The strength of pairwise correlations was characterized by cross-correlograms (CCGs) using standard methods (Bair et al. 2001; Kohn and Smith 2005). The average number of coincident spikes per trial at each time lag was normalized by the product of the geometric mean of the individual units' firing rates and a triangular function that compensated for reduced observations with increased lag, due to the size of our analysis windows. A shift predictor was computed by offsetting the observations of one cell by one trial relative to the other. This shift predictor was subtracted from all presented CCGs. Because static noise frames were redrawn randomly for each trial and dynamic noise frames were randomly redrawn with each appearance, the stimulus was not identical between trials. Use of the shift predictor could therefore have caused an overprediction of synchrony.
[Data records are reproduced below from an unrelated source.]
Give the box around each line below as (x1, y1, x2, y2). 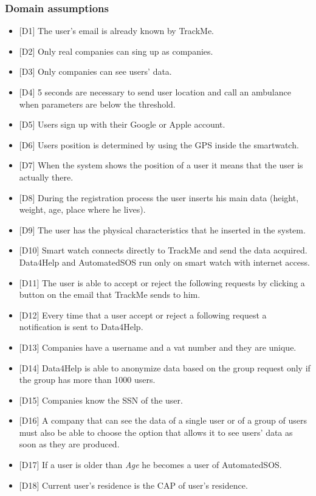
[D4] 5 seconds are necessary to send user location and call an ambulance (19, 86, 291, 98)
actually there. (19, 170, 74, 183)
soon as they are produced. (19, 438, 120, 450)
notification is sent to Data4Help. (19, 320, 143, 333)
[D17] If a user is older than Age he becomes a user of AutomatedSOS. (19, 458, 282, 471)
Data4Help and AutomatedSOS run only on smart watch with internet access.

If cells shared similar tuning, the appearance of a preferred stimulus within the noise may have caused simultaneous increases in firing between these cells, resulting in the appearance of synchrony. Because the noise in the previous or subsequent trial would have been unlikely to contain this same preferred noise stimulus configuration, as the effect of simultaneous activity increase, evoked by the preferred stimulus, would not have been present in the shift predictor and therefore would not have been subtracted. However, we found very little pairwise synchrony, suggesting this potential for overprediction is not an issue in our data.
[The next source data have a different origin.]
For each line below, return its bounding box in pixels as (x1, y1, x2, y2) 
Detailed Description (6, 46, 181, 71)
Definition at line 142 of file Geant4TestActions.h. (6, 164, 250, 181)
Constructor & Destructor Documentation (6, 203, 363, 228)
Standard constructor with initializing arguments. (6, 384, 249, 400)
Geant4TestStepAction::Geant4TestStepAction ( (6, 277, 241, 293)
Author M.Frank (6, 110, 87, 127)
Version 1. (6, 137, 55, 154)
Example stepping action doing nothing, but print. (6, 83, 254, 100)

CCGs were initially computed over a 200-ms period of time with a 1-ms resolution, during three different trial-defined periods. “No stimulus” was defined as the 200 ms immediately preceding onset of the noise stimulus, when the animal was fixating a point on a blank grey screen. “Noise stimulus” was the last 200 ms of the noise stimulus, immediately preceding shape onset, and “shape stimulus” included the first 200 ms following shape onset. All trials in which the stimulus appeared at least 300 ms after fixation onset were included in the fixation only condition. For trials to be included in the noise and shape stimulus conditions, a shape had to appear at least 260 ms after noise stimulus onset and the animal had to maintain fixation for at least 200 ms after shape onset. The first 60 ms after noise stimulus onset were always excluded due to the response onset latency of the recorded neurons. Because peaks were noisy and difficult to visualize at a 1-ms resolution, the CCGs were also binned at an 11-ms resolution.
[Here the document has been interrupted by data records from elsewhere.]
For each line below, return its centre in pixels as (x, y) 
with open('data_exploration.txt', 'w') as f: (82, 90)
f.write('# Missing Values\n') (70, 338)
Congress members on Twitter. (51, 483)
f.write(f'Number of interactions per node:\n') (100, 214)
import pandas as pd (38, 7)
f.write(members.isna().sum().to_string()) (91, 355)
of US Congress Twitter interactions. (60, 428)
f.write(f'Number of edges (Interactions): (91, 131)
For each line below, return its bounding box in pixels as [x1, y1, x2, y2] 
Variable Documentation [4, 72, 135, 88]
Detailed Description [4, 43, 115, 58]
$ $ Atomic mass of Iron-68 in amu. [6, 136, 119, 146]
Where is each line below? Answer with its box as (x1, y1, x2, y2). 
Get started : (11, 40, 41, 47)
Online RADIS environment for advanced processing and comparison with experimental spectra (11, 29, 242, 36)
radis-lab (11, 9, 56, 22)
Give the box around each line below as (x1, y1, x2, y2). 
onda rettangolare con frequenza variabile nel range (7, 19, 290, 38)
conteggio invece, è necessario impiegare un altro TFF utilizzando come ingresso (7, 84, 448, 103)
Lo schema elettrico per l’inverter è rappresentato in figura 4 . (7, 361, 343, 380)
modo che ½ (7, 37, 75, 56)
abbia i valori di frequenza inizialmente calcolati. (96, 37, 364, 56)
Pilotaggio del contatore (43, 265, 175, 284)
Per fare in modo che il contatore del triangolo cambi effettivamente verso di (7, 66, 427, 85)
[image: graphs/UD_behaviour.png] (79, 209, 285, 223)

Event-aligned correlations were quantified from CCGs computed over a 40-ms period with a 1-ms resolution. The area under this CCG from lags of −25 to 25 ms was plotted against the time from either stimulus or shape onset. For trials to be included in the stimulus onset-aligned CCGs, there had to be a delay of at least 300 ms between fixation onset and stimulus onset, and at least 200 ms between stimulus onset and shape appearance so that the stimulus-aligned CCGs never included shape responses. For the shape-aligned CCGs, there had to be at least 260 ms between noise stimulus onset and shape appearance, and the animal had to remain fixated for at least 200 ms after shape onset so that the shape-aligned responses never included activity after the saccade.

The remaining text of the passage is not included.